Prior to coming to UCD, I had the privledge with working the following students:

  • Graduate students
    • Peter Caldwell (MS 2001, WWU) got a Ph.D. in Atmospheric Science from the University of Washington and is currently a post-doctoral researcher at Lawrence Livermore National Laboratory.
    • Daniel Graber (MS 2001, WWU) is a Mathematics Instructor Skagit Valley Community College.
    • Chris Killingstad (MS 2002, WWU) is an instructor at Everett Community College
    • Bobby Smith (MS 1999, WWU) works at the Fred Hutchinson Cancer Research Center.
  • Undergraduate Students
    • Evan Saltzman (BS 2008, WM) worked on the evolution of dispersal and is Ph.D. student in OR at GIT.
    • Matt Holden (BS 2008, UCD) worked on dispersal in heterogeneous environments, got an applied math Ph.D. at Cornell, and is research fellow and lecturer at University of Queensland.
    • Adam Carpenter (BS 2008, WM) worked on effects of spatial and temporal heterogeneity on diversity and ecosystem processes.
    • Jennifer “Jef” Akst (BS 2004, WM) worked on modeling the evolution of kleptoparasitism and is a Ph.D. in Wade’s Lab at University of Indiana.
    • Kevin Armstrong (2004) (BS 2004, WM) wrote MatLab code for simulating continuous time Markov chain models of community assembly and is a Ph.D. student in mathematics at University of Maryland.
    • Bill Dirks (BS 1999, WWU) did his senior honor project on “Spiking and Oscillation in Neuronal Models” and received a NSF pre-doctoral fellowship in 1999 to attend Cornell as a Ph.D. student in Applied Mathematics.

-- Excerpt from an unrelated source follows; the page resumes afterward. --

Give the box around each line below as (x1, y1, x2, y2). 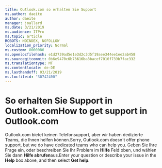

    • Jason Keagy (BS 2003, WM) collaborated with Dan Cristol and myself on the effects of replacing source habitats with sink habitats that was published in Restoration Ecology. He got his a PhD at University of Maryland and is currently a post-doctoral student at University of Illinois.
    • Molly Kelton (BS 2005, Vassar) worked on competition in source-sink environments that lead to a publication in Journal of Animal Ecology. Molly is now an Assistant Professor of Mathematics Education at Washington State University.
    • Seth Rittenhouse (BS 2002, WWU) worked on intransititiveis in community assembly that lead to a publication in Oikos. He get his Ph.D. in Physics at the University of Colorado, Boulder. After a stint as a professor at WWU, he became a physics Professor at the US Naval Academy.
    • Eric Ruggieri (BS 2006, Providence) analyzed the Schoener-Holt-Polis model of intraguild predation that appeared in Mathematical Biosciences and Engineering, got his Ph.D.  in applied mathematics at Brown University, and now is an Assistant Professor at Holy Cross.
    • Glory Tobiason (BS 2001, WWU) worked on the evolution of consumers competing for two resources that was published in the J. Math. Biol., spent two years living on the slopes of Mt. Kilimanjaro as a Peace Corps volunteer in Tanzania, taught math for several years at an alternative high school in Washington DC. Molly is now a research scientist at CRESST.
    • Jake Wamsley (BS 2006, WM) studied the effect of spatial heterogeneity on population abundance and persistence and is pursuing a Ph.D. in biochemistry at University of Virginia.
    • Melanie Vejdani (BS 2005, WM) analyzed the co-evolution of host-parasitoid interactions in spatially heterogeneous environments.